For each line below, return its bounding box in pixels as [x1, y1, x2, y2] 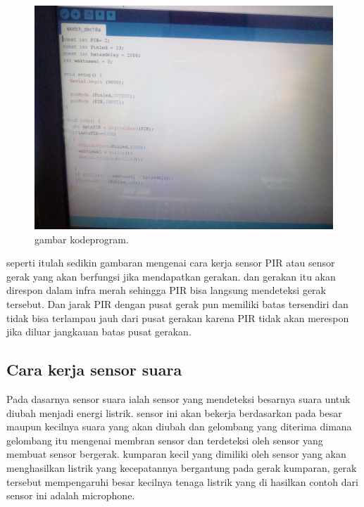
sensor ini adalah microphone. [6, 488, 135, 503]
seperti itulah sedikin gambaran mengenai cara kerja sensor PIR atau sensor [6, 255, 335, 270]
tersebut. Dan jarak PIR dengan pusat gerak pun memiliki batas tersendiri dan [6, 296, 349, 311]
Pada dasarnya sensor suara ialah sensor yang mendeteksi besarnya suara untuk [6, 391, 351, 406]
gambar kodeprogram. [34, 231, 129, 246]
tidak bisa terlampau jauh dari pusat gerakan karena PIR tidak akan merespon [6, 310, 349, 325]
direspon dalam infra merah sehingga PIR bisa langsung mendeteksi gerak [6, 283, 327, 297]
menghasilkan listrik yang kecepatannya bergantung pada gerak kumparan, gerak [6, 460, 357, 475]
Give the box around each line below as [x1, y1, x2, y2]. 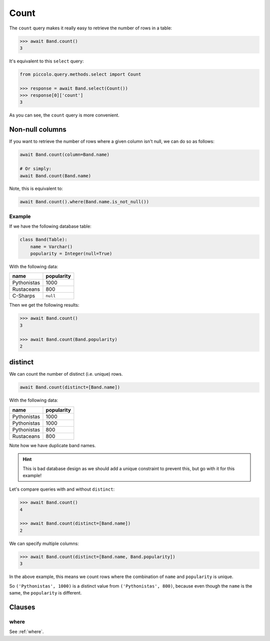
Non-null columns [9, 125, 67, 134]
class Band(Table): [19, 237, 67, 242]
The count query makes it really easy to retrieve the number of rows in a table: [9, 25, 172, 31]
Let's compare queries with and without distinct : [9, 486, 115, 492]
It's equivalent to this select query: [9, 58, 84, 64]
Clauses [9, 603, 35, 612]
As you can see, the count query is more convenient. [9, 112, 119, 118]
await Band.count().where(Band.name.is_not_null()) [19, 199, 149, 205]
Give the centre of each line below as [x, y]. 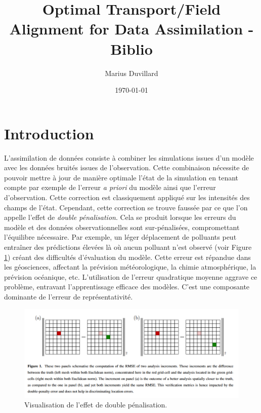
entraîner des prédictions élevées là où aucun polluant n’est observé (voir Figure [128, 247]
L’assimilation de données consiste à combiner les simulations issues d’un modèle [129, 157]
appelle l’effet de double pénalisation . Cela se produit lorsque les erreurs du [120, 217]
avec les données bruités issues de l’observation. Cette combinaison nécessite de [127, 167]
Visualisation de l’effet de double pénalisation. [96, 405]
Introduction [49, 133]
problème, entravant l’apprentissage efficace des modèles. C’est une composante [127, 287]
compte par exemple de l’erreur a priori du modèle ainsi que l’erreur [110, 187]
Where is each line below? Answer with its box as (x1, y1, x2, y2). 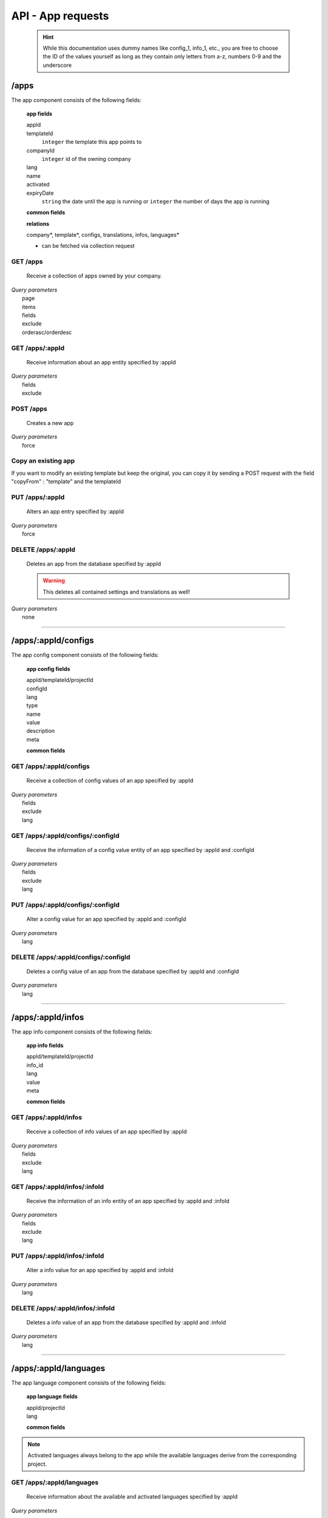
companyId (26, 146, 55, 154)
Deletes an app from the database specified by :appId (26, 560, 161, 567)
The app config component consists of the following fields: (11, 652, 159, 659)
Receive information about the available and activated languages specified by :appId (26, 1493, 238, 1500)
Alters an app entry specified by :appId (26, 508, 125, 516)
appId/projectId (26, 1404, 65, 1411)
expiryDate (26, 189, 54, 197)
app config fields (26, 665, 70, 672)

--------------------

WHAT YOU WILL DO:
Without the pictures, return the records above exactly as given.

SOLUTION TO THIS PROBLEM:
For each line below, return its bounding box in pixels as [x1, y1, x2, y2] 
sensor ini adalah microphone. [6, 488, 135, 503]
seperti itulah sedikin gambaran mengenai cara kerja sensor PIR atau sensor [6, 255, 335, 270]
tersebut. Dan jarak PIR dengan pusat gerak pun memiliki batas tersendiri dan [6, 296, 349, 311]
Pada dasarnya sensor suara ialah sensor yang mendeteksi besarnya suara untuk [6, 391, 351, 406]
gambar kodeprogram. [34, 231, 129, 246]
tidak bisa terlampau jauh dari pusat gerakan karena PIR tidak akan merespon [6, 310, 349, 325]
direspon dalam infra merah sehingga PIR bisa langsung mendeteksi gerak [6, 283, 327, 297]
menghasilkan listrik yang kecepatannya bergantung pada gerak kumparan, gerak [6, 460, 357, 475]
Give the box around each line below as [x1, y1, x2, y2]. 
Non-null columns [9, 125, 67, 134]
class Band(Table): [19, 237, 67, 242]
The count query makes it really easy to retrieve the number of rows in a table: [9, 25, 172, 31]
Let's compare queries with and without distinct : [9, 486, 115, 492]
It's equivalent to this select query: [9, 58, 84, 64]
Clauses [9, 603, 35, 612]
As you can see, the count query is more convenient. [9, 112, 119, 118]
await Band.count().where(Band.name.is_not_null()) [19, 199, 149, 205]
Give the centre of each line below as [x, y]. 
entraîner des prédictions élevées là où aucun polluant n’est observé (voir Figure [128, 247]
L’assimilation de données consiste à combiner les simulations issues d’un modèle [129, 157]
appelle l’effet de double pénalisation . Cela se produit lorsque les erreurs du [120, 217]
avec les données bruités issues de l’observation. Cette combinaison nécessite de [127, 167]
Visualisation de l’effet de double pénalisation. [96, 405]
Introduction [49, 133]
problème, entravant l’apprentissage efficace des modèles. C’est une composante [127, 287]
compte par exemple de l’erreur a priori du modèle ainsi que l’erreur [110, 187]
Where is each line below? Answer with its box as (x1, y1, x2, y2). 
companyId (26, 146, 55, 154)
Deletes an app from the database specified by :appId (26, 560, 161, 567)
The app config component consists of the following fields: (11, 652, 159, 659)
Receive information about the available and activated languages specified by :appId (26, 1493, 238, 1500)
Alters an app entry specified by :appId (26, 508, 125, 516)
appId/projectId (26, 1404, 65, 1411)
expiryDate (26, 189, 54, 197)
app config fields (26, 665, 70, 672)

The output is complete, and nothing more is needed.